# YOUR INSTRUCTIONS:
For the word "scrap", state how many lines below contain it. Give no other text.

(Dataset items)
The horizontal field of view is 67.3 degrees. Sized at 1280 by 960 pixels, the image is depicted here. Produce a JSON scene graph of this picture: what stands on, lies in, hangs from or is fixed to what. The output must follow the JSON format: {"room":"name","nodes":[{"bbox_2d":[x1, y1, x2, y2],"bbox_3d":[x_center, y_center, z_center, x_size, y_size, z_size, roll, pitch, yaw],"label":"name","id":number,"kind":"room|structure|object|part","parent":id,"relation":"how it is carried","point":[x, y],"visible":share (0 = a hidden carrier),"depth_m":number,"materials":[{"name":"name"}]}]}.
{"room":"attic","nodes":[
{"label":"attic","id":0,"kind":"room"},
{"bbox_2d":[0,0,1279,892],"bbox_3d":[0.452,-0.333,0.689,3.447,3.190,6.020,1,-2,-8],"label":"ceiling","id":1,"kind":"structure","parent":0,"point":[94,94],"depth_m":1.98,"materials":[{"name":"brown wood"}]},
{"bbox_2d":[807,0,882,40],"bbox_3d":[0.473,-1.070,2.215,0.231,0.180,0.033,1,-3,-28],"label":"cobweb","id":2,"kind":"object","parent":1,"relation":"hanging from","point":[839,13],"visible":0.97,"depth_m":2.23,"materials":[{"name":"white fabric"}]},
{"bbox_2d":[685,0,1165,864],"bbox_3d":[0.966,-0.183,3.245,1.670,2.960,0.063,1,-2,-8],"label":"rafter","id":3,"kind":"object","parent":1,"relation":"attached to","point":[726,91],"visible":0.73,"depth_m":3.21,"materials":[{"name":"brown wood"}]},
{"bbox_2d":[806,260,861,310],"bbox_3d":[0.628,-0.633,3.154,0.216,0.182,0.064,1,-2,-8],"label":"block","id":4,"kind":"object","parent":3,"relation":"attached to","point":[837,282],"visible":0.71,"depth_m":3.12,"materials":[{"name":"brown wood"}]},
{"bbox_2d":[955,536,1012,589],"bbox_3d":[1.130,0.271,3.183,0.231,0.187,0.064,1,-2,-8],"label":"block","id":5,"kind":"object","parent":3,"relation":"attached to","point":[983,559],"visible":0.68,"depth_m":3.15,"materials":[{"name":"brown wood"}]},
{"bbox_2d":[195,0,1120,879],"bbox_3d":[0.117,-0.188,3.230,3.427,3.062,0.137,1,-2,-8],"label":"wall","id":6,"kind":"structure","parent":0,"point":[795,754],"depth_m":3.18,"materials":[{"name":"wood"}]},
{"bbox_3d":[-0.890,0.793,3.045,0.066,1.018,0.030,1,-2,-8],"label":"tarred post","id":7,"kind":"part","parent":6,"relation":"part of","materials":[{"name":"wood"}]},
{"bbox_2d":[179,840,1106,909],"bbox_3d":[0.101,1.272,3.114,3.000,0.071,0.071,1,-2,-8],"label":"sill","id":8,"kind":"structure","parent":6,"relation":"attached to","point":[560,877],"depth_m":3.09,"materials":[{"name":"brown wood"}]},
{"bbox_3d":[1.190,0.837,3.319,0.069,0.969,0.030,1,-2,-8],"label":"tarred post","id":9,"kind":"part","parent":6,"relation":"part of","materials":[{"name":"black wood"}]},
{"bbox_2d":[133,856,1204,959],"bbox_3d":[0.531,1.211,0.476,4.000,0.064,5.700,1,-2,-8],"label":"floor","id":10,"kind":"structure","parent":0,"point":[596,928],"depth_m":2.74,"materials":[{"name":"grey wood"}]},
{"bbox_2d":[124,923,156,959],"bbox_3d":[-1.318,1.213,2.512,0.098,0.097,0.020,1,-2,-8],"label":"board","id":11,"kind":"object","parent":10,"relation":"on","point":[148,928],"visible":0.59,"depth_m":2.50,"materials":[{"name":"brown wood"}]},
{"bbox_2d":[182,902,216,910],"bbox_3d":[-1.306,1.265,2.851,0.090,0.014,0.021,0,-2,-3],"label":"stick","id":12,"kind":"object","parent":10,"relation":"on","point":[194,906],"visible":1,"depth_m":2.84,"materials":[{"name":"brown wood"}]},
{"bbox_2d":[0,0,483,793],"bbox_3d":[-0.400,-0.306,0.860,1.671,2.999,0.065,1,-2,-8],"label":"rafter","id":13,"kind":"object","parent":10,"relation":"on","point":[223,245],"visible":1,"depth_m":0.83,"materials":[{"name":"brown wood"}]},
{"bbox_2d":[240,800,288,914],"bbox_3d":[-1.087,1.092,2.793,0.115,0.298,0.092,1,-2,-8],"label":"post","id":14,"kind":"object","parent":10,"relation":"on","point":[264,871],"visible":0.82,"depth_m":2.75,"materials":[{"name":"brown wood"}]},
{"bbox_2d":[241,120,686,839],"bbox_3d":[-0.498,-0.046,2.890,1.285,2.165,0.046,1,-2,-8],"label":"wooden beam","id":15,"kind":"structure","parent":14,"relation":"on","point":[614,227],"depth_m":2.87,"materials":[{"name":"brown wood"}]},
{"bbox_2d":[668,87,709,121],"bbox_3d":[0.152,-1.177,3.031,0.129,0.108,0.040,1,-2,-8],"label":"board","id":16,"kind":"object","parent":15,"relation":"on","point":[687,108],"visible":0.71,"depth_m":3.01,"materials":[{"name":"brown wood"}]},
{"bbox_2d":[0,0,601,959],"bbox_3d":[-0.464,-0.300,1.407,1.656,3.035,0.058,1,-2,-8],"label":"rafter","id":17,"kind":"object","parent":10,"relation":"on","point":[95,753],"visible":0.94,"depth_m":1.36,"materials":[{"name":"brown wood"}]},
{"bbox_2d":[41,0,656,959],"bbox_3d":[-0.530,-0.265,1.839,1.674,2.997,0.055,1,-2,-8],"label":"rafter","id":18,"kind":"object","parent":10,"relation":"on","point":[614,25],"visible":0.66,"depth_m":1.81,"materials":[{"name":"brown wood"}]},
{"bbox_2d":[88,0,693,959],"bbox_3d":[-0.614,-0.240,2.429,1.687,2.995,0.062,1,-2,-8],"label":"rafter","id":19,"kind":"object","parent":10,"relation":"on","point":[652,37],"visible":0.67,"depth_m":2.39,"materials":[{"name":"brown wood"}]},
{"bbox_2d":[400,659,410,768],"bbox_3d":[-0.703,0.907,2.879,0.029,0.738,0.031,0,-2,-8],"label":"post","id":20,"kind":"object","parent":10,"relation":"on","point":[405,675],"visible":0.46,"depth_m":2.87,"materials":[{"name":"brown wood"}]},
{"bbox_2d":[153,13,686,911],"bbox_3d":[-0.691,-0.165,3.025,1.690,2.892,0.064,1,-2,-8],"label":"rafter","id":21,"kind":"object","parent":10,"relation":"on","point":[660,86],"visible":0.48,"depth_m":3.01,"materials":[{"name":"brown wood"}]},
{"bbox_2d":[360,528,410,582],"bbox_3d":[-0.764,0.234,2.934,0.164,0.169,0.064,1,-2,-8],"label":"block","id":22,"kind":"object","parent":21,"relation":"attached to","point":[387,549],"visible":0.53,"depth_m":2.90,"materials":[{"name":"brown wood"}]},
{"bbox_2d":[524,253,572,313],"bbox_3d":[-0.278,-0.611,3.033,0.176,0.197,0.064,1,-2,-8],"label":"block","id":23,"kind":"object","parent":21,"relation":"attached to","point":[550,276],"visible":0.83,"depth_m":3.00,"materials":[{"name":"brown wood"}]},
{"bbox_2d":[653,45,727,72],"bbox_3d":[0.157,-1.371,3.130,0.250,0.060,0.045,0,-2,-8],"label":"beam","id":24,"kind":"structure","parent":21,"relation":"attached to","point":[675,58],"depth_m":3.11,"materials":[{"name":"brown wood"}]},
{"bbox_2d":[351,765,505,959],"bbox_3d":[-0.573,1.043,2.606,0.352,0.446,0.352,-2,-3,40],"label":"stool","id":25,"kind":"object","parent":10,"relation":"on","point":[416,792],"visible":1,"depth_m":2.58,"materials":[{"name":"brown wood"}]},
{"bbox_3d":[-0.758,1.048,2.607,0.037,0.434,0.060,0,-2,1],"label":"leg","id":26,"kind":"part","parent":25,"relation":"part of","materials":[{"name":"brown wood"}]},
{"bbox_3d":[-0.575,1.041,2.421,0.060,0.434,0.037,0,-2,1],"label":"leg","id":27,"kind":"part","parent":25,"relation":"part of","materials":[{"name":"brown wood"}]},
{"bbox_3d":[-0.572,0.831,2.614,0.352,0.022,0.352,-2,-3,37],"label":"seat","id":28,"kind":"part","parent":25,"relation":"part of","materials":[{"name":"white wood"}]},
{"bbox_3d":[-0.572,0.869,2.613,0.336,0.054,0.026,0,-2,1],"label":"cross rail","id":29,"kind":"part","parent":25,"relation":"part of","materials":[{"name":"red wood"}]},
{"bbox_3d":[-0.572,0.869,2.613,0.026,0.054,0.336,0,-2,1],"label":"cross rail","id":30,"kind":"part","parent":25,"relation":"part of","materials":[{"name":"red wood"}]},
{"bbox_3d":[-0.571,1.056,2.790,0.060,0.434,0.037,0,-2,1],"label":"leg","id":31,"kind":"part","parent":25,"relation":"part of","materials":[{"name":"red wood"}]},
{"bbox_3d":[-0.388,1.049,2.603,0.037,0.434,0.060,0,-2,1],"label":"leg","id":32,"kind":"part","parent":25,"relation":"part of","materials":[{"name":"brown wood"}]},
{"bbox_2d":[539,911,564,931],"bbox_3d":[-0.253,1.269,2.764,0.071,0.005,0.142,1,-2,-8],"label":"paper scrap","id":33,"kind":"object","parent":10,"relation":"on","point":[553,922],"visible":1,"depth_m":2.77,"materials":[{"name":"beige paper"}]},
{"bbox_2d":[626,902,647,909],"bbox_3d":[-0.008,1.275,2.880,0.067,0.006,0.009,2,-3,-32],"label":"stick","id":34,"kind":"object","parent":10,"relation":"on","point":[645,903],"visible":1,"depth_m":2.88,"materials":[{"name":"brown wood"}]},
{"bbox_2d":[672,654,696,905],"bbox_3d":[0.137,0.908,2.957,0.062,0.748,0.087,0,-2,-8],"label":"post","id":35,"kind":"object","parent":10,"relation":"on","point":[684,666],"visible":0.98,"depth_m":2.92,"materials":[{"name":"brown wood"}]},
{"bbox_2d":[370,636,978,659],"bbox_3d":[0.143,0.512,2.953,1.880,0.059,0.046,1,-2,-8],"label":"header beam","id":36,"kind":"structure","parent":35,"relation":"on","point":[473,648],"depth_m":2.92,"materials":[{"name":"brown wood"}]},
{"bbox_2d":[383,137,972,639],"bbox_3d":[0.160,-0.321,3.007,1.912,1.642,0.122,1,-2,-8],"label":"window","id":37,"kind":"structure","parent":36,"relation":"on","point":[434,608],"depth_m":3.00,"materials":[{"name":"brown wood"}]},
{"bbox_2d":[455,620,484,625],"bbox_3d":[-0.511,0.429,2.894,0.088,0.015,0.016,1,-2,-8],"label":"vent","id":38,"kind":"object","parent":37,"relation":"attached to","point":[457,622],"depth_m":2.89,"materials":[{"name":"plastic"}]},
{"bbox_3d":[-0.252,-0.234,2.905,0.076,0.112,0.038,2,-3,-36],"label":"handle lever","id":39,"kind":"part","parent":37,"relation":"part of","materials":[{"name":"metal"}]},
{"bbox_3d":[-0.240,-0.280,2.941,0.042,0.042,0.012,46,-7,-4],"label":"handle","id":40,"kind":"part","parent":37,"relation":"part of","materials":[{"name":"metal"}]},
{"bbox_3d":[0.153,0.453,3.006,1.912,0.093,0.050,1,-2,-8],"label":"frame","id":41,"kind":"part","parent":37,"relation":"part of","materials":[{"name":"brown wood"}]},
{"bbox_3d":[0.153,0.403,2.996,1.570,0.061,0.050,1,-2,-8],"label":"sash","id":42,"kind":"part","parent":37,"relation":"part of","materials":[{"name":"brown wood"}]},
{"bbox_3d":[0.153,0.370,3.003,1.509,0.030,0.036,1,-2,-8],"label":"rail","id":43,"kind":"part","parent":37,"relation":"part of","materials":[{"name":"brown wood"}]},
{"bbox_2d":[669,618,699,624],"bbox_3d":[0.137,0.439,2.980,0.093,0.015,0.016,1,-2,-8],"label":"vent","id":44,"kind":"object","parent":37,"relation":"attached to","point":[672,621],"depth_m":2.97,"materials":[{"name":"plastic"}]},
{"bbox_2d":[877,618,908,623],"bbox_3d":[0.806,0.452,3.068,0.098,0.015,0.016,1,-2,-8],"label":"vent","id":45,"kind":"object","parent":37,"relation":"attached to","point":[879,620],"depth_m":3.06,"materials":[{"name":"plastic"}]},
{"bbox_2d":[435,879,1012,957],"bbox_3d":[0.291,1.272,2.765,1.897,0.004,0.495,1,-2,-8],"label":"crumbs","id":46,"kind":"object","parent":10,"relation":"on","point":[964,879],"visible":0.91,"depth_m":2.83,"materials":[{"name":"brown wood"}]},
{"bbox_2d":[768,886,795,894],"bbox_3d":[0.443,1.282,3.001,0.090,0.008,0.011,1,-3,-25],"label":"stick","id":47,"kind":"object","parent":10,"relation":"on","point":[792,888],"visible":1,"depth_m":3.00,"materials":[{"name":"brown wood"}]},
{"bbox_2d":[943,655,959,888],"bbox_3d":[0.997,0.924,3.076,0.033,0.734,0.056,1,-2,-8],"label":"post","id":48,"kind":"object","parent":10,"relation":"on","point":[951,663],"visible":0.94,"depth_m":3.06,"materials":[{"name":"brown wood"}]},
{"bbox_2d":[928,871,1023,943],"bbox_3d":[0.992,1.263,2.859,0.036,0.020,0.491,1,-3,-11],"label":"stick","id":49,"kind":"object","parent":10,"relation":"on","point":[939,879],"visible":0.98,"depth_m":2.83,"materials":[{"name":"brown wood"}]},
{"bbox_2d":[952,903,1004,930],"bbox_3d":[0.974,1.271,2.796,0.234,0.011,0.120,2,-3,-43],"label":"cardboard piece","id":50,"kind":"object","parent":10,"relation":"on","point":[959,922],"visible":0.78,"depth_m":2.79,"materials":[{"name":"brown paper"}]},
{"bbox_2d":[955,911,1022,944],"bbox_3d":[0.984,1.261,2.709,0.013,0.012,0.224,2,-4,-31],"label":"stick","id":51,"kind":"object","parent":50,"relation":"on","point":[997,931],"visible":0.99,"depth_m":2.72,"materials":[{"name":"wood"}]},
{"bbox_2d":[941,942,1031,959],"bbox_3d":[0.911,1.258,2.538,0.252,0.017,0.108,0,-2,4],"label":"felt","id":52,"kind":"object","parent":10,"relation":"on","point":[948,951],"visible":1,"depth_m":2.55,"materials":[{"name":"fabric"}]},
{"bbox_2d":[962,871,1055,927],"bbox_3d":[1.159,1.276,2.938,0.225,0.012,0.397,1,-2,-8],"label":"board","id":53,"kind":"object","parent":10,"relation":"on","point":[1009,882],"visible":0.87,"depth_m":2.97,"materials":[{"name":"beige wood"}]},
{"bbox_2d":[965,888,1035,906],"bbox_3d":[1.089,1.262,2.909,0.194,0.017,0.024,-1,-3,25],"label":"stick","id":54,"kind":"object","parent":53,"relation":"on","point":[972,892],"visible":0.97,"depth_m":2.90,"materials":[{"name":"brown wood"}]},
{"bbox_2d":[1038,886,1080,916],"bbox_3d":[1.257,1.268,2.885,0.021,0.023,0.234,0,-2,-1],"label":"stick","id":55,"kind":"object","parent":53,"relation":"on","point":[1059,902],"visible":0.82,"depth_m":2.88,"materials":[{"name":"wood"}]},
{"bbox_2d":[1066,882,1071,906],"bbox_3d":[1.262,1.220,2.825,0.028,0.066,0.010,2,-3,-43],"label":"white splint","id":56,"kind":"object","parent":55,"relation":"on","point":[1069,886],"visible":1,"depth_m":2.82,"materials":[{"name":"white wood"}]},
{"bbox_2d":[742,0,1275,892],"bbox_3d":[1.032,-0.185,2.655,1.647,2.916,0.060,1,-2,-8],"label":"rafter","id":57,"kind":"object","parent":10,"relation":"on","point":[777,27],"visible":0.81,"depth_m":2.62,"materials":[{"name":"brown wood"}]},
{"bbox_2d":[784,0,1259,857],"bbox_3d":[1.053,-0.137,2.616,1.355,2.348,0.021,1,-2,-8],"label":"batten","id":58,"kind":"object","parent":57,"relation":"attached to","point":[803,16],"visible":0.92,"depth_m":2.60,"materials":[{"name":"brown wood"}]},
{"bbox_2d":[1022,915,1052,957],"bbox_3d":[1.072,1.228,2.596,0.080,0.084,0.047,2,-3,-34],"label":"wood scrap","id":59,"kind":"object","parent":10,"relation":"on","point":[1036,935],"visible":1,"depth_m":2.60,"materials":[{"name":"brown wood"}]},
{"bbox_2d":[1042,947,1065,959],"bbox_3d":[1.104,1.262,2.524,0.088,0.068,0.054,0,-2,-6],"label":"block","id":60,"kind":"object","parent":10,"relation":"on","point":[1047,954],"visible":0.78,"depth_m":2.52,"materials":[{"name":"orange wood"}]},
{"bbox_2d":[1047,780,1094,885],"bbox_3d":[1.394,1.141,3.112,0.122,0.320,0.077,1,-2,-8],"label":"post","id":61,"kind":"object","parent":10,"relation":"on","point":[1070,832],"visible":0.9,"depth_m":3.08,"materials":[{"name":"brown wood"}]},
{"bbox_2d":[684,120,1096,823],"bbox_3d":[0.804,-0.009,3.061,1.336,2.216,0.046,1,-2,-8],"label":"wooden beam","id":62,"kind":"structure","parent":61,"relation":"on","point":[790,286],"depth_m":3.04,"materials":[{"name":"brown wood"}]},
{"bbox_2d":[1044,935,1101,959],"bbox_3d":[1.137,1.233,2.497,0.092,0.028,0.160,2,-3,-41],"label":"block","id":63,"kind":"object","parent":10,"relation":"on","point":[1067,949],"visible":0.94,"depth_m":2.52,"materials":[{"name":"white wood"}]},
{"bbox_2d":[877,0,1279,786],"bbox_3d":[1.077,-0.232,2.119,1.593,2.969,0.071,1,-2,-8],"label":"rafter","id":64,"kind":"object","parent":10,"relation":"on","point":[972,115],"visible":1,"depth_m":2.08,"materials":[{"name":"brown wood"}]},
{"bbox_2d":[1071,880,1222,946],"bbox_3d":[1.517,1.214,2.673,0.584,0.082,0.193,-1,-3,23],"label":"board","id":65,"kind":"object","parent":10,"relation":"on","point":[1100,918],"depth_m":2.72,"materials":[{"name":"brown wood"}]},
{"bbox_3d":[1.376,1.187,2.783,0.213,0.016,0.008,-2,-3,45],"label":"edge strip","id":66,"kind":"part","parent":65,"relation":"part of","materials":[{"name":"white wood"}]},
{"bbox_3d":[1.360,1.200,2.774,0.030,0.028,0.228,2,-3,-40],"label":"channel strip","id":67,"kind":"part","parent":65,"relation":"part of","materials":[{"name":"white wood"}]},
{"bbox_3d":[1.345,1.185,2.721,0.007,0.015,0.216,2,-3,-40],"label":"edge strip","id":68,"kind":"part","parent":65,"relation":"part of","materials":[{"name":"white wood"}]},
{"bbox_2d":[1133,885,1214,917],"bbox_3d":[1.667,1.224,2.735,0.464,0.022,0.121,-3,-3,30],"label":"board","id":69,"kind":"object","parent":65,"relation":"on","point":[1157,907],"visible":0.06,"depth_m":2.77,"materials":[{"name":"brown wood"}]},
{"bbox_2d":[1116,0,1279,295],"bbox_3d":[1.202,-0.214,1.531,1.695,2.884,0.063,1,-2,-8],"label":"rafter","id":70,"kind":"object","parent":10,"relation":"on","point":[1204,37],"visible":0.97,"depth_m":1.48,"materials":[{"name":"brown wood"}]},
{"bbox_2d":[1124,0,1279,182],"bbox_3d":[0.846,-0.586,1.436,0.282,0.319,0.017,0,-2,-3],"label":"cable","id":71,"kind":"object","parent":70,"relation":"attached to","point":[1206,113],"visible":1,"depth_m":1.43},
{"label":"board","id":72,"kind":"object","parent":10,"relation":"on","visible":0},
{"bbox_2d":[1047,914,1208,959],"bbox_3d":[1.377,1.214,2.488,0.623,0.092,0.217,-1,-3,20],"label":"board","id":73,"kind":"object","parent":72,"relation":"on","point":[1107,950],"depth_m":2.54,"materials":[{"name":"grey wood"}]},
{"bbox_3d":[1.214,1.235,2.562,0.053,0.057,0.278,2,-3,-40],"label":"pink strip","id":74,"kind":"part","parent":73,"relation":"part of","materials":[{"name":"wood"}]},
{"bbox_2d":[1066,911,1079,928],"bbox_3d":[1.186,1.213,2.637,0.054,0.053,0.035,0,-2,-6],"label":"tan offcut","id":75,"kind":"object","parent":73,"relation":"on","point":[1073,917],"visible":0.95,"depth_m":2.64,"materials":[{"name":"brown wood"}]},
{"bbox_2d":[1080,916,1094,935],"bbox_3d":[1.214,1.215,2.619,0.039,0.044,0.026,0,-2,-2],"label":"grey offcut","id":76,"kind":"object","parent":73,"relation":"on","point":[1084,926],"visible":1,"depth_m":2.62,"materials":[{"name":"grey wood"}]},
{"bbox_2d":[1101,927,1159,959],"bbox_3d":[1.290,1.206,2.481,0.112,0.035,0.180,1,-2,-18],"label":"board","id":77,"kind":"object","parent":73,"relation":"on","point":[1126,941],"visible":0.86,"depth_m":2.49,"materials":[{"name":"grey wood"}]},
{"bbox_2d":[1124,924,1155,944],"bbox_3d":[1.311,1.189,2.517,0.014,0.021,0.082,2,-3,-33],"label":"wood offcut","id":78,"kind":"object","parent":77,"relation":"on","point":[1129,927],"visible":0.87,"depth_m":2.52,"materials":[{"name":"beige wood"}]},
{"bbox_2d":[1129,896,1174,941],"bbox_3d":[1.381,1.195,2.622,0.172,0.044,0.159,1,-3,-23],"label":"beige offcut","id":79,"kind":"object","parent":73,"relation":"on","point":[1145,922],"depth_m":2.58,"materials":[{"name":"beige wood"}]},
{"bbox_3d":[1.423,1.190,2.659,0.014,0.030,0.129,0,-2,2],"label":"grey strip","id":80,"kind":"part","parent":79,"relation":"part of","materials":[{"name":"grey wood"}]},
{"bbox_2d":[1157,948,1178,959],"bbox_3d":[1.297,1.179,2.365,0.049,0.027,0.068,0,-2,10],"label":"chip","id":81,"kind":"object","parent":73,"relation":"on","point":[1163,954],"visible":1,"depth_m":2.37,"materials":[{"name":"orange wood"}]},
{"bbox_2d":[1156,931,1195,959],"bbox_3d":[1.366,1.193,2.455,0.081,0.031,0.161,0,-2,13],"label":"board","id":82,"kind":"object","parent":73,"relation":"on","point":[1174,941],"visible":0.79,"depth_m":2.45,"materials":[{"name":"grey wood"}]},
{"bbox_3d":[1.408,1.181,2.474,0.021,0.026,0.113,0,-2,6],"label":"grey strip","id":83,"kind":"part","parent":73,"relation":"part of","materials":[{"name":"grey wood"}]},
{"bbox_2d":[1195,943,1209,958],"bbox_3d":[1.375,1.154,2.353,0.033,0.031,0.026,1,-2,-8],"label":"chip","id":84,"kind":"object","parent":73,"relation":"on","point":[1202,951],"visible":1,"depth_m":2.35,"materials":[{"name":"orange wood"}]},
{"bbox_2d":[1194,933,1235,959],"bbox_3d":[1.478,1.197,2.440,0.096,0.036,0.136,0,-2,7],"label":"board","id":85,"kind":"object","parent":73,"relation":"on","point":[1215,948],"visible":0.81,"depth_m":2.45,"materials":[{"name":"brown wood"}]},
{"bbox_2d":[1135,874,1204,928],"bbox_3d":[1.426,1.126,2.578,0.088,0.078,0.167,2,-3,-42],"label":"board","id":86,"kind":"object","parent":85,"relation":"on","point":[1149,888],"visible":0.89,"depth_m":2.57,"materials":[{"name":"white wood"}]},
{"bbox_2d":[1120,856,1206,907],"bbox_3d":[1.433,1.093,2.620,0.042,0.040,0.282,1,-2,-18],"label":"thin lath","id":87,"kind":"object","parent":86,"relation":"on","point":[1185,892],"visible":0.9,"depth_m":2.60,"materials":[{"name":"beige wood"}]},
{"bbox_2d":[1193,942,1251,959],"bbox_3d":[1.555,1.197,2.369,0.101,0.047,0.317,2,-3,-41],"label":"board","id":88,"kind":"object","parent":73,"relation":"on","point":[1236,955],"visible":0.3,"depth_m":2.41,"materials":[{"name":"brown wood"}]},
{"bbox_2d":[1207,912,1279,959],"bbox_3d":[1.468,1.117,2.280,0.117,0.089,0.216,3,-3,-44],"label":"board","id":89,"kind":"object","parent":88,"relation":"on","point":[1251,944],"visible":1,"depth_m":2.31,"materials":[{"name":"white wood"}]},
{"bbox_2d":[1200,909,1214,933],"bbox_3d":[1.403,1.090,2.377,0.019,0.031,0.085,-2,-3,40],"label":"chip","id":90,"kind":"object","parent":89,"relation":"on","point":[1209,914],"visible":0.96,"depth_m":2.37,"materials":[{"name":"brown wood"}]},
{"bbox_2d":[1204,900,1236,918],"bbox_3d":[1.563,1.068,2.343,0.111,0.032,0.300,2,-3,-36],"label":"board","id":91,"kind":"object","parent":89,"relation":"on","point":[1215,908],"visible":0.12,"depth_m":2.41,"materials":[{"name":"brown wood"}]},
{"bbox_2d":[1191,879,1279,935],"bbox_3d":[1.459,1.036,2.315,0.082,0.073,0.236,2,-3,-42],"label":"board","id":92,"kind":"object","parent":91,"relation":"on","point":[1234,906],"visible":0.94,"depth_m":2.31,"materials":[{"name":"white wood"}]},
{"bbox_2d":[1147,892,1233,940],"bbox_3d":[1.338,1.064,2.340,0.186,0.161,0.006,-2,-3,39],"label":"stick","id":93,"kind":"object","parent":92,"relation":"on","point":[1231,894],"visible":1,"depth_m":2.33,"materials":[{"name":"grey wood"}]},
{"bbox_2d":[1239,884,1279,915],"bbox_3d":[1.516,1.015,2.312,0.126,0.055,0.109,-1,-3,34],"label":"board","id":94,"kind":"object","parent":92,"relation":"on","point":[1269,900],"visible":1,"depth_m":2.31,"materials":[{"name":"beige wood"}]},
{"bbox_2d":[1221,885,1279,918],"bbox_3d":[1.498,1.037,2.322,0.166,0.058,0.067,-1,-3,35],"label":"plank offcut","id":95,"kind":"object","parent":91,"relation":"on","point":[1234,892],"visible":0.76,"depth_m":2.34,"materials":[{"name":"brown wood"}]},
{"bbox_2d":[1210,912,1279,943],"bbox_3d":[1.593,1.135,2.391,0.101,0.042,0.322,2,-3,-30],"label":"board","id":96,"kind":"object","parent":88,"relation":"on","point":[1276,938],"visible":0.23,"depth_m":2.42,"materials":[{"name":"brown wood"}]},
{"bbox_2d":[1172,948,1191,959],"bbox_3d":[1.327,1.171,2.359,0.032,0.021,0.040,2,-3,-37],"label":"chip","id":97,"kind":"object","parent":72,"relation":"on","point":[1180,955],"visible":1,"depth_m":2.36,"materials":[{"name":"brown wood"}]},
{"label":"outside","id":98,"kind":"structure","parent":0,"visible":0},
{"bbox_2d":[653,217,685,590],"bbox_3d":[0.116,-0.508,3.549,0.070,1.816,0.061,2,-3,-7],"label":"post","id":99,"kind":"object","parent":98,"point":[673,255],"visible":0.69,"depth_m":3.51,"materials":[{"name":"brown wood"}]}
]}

# TASK OUTPUT:
2